What to produce:
Look at the entries below and restate word for word the lines from the first through the one that has "150 base pairs - Removes".

Data shown:
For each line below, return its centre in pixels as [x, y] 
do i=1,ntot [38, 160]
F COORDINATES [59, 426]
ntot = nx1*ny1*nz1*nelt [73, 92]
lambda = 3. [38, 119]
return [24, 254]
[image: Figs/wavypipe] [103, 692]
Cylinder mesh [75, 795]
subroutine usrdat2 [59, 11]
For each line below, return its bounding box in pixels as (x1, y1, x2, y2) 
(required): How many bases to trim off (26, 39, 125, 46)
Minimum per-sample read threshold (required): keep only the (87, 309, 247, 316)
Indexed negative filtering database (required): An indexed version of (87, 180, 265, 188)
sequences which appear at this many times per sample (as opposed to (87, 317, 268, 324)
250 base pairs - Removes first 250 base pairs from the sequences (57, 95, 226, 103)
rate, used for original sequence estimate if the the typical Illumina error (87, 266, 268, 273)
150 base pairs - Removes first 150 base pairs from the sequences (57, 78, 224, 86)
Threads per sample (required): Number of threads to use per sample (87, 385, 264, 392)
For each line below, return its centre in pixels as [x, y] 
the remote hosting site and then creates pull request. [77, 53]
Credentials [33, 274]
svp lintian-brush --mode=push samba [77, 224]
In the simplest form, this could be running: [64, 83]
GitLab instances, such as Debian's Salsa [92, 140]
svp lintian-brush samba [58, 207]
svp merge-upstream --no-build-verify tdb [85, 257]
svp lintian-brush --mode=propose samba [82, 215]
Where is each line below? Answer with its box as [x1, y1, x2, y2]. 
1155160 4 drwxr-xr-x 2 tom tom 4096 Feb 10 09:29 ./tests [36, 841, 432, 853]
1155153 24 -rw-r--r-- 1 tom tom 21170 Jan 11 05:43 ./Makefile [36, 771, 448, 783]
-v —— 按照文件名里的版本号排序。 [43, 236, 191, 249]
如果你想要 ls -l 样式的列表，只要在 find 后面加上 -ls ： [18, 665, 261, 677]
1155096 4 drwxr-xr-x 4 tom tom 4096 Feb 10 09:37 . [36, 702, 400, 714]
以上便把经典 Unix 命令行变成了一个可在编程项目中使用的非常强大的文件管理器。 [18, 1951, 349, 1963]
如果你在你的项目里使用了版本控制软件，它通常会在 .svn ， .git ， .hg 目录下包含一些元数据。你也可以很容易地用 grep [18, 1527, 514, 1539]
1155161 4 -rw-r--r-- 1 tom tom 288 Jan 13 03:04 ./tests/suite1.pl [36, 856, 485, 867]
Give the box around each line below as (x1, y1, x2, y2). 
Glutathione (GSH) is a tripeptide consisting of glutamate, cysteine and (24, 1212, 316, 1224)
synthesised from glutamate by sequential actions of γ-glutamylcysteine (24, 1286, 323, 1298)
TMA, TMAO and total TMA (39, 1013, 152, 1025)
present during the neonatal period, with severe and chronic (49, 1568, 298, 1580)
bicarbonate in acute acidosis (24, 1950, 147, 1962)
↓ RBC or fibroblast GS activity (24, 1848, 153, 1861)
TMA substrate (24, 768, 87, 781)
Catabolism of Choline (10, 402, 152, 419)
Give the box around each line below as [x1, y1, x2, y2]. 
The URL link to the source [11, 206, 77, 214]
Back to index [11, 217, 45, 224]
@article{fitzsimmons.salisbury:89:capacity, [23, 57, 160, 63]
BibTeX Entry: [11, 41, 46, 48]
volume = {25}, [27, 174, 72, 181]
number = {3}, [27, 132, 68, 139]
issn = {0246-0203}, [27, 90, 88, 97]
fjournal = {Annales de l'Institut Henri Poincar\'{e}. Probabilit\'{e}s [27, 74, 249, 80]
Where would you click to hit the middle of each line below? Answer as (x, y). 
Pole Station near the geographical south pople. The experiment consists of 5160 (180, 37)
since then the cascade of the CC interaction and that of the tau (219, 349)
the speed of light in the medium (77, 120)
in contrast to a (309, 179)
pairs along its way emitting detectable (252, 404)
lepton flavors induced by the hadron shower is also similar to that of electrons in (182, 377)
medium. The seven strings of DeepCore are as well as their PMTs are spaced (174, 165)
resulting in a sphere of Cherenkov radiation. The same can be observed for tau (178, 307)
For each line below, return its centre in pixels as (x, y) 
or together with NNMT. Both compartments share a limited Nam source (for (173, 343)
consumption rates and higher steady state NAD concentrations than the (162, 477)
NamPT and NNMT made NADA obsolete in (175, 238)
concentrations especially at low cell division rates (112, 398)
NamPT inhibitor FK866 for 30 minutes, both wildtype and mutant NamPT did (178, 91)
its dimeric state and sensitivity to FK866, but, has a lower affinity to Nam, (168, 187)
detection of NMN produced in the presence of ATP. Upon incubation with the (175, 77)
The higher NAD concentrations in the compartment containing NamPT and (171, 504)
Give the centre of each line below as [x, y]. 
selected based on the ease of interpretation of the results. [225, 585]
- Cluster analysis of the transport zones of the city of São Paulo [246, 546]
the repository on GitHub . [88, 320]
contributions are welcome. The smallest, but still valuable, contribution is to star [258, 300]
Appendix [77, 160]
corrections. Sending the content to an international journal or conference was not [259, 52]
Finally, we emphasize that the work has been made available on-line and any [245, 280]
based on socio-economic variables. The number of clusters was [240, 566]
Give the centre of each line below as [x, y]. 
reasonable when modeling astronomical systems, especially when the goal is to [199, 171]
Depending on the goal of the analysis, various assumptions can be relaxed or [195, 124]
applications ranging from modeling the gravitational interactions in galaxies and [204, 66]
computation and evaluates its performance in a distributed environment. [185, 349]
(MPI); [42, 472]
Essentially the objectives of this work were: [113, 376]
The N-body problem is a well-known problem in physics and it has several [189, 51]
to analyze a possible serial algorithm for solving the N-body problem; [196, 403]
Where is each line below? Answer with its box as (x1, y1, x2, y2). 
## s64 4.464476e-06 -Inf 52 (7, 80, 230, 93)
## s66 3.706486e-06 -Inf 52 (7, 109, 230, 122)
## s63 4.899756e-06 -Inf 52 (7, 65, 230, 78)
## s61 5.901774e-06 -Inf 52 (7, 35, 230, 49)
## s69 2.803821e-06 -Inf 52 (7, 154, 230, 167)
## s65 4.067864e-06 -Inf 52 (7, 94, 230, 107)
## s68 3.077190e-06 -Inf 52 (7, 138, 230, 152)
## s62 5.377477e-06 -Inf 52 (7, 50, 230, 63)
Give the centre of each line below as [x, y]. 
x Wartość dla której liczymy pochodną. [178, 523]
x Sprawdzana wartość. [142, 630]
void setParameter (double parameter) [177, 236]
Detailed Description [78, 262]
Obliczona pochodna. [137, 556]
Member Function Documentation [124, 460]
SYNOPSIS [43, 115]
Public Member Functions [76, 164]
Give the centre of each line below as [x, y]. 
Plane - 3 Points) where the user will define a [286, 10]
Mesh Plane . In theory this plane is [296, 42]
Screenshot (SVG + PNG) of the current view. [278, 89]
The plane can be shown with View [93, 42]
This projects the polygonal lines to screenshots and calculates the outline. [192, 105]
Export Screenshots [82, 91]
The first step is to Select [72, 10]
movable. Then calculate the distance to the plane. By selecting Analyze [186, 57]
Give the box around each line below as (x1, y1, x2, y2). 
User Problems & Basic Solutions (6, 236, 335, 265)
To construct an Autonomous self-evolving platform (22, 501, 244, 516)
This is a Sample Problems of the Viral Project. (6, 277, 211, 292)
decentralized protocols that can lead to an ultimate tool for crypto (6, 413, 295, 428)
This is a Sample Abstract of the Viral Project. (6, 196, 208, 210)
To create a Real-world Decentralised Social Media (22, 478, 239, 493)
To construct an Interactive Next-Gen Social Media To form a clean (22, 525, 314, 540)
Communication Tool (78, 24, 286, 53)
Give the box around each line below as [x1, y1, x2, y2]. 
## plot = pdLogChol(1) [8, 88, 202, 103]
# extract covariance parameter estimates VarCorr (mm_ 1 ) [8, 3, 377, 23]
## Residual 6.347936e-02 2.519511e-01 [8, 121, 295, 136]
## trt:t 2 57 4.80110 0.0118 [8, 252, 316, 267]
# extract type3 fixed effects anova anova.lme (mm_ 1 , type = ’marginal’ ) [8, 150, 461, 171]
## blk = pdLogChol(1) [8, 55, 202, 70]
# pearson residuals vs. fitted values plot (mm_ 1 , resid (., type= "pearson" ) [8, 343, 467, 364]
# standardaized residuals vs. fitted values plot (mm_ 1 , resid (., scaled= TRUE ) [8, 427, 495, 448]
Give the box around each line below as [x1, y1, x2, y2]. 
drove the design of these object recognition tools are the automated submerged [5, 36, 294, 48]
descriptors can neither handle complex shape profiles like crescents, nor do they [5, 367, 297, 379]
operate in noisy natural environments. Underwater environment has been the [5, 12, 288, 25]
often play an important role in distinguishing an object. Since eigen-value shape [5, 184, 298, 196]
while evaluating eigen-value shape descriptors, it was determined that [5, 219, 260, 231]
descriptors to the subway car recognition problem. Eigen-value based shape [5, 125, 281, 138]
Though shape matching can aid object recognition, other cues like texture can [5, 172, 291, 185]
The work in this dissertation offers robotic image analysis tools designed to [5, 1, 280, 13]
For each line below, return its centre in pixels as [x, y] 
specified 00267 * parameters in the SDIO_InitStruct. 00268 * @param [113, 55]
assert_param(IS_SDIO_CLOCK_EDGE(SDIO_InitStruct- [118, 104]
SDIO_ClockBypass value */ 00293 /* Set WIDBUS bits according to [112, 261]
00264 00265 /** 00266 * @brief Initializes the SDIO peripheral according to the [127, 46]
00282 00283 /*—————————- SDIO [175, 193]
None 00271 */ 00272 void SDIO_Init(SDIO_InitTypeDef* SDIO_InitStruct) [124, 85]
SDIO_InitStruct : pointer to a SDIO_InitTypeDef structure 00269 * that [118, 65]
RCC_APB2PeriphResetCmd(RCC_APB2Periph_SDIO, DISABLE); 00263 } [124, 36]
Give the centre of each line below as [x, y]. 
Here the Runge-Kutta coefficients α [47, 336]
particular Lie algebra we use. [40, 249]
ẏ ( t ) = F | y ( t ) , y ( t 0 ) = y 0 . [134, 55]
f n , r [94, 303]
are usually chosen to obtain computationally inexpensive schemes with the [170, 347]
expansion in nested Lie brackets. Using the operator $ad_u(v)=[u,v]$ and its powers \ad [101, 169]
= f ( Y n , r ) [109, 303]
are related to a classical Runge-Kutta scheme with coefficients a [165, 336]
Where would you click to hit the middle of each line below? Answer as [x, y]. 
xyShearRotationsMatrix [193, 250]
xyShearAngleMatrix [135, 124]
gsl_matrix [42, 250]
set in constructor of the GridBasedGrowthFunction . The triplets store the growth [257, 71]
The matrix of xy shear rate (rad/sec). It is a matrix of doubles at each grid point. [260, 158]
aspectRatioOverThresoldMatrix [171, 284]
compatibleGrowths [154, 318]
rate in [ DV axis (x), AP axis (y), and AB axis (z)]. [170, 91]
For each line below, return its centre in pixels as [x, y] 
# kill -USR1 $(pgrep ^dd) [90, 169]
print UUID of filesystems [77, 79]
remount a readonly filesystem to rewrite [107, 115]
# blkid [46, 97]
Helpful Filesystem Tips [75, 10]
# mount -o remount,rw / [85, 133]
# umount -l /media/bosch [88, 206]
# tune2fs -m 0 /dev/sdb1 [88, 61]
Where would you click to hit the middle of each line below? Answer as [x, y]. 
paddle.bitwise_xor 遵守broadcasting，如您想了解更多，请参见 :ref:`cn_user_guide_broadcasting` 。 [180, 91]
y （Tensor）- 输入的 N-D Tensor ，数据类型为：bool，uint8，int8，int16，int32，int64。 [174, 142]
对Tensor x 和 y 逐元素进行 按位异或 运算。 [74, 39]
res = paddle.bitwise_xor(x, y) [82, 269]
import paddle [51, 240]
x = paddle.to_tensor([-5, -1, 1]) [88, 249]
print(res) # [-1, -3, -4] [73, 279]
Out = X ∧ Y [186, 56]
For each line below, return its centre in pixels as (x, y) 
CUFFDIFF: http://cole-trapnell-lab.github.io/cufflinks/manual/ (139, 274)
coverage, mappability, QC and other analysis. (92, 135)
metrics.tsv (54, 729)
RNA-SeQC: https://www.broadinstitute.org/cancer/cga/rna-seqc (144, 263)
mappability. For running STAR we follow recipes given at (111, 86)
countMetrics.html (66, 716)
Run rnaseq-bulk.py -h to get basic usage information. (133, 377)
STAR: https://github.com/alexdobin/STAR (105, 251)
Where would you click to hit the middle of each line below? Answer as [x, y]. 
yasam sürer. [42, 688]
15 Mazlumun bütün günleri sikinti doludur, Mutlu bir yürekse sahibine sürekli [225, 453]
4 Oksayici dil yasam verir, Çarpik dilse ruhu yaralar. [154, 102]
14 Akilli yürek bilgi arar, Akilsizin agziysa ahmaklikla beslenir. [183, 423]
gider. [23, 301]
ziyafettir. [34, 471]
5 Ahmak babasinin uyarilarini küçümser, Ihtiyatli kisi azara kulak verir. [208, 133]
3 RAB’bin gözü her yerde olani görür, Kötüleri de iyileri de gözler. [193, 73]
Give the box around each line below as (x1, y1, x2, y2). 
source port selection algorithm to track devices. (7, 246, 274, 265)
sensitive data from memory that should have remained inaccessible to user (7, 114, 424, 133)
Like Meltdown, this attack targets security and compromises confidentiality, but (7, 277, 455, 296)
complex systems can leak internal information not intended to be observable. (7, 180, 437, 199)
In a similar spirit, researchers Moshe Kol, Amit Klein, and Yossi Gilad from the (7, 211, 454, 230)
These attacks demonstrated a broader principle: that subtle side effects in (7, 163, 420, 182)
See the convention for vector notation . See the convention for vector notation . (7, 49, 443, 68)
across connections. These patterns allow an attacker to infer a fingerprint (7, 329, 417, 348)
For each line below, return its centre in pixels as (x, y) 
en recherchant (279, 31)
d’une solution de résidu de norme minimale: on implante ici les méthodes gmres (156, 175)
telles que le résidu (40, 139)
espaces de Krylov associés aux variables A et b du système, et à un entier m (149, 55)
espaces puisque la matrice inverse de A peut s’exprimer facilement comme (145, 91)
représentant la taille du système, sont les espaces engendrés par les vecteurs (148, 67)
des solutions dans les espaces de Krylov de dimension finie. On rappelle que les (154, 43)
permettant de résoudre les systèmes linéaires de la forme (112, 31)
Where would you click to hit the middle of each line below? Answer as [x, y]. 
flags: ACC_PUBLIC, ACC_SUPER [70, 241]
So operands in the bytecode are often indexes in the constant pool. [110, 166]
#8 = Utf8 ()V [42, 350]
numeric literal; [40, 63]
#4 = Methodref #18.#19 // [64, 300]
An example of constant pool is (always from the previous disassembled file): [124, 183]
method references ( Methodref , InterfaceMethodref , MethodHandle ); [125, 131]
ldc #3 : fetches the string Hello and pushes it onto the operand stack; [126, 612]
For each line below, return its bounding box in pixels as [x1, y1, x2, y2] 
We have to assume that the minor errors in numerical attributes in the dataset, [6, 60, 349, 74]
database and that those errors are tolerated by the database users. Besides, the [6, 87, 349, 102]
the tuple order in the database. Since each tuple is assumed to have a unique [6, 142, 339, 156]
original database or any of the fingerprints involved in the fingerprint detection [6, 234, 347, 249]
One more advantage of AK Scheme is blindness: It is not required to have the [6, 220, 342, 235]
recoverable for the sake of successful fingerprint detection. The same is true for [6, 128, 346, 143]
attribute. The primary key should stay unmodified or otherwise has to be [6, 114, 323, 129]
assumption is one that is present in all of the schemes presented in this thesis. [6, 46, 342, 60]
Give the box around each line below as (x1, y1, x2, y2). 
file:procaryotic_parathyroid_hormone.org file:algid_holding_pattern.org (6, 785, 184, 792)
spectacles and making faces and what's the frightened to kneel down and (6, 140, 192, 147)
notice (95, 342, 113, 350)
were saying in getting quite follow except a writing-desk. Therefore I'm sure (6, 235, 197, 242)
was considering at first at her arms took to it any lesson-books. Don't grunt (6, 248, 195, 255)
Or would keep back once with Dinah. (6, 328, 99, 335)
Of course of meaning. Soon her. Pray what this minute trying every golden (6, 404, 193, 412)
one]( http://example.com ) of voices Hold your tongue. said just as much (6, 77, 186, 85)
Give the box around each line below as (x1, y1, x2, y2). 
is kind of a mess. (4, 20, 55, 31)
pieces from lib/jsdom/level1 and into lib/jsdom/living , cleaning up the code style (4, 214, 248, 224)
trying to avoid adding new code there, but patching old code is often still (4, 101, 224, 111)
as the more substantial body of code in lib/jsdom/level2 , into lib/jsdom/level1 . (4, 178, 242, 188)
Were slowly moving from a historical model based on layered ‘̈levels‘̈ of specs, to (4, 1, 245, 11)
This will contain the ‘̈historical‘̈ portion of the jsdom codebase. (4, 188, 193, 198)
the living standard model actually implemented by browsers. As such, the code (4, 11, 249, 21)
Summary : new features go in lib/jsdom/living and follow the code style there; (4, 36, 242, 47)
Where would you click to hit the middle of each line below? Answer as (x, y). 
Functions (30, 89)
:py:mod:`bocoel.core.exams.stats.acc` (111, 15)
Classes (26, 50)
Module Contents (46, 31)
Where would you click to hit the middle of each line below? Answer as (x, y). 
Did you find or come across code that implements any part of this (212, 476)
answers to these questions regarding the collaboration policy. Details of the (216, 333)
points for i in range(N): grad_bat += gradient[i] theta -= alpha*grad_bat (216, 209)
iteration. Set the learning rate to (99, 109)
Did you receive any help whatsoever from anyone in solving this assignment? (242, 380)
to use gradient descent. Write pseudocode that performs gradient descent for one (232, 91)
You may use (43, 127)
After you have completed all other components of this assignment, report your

Solution for this problem:
For each line below, return its centre in pixels as [x, y] 
do i=1,ntot [38, 160]
F COORDINATES [59, 426]
ntot = nx1*ny1*nz1*nelt [73, 92]
lambda = 3. [38, 119]
return [24, 254]
[image: Figs/wavypipe] [103, 692]
Cylinder mesh [75, 795]
subroutine usrdat2 [59, 11]
For each line below, return its bounding box in pixels as (x1, y1, x2, y2) 
(required): How many bases to trim off (26, 39, 125, 46)
Minimum per-sample read threshold (required): keep only the (87, 309, 247, 316)
Indexed negative filtering database (required): An indexed version of (87, 180, 265, 188)
sequences which appear at this many times per sample (as opposed to (87, 317, 268, 324)
250 base pairs - Removes first 250 base pairs from the sequences (57, 95, 226, 103)
rate, used for original sequence estimate if the the typical Illumina error (87, 266, 268, 273)
150 base pairs - Removes first 150 base pairs from the sequences (57, 78, 224, 86)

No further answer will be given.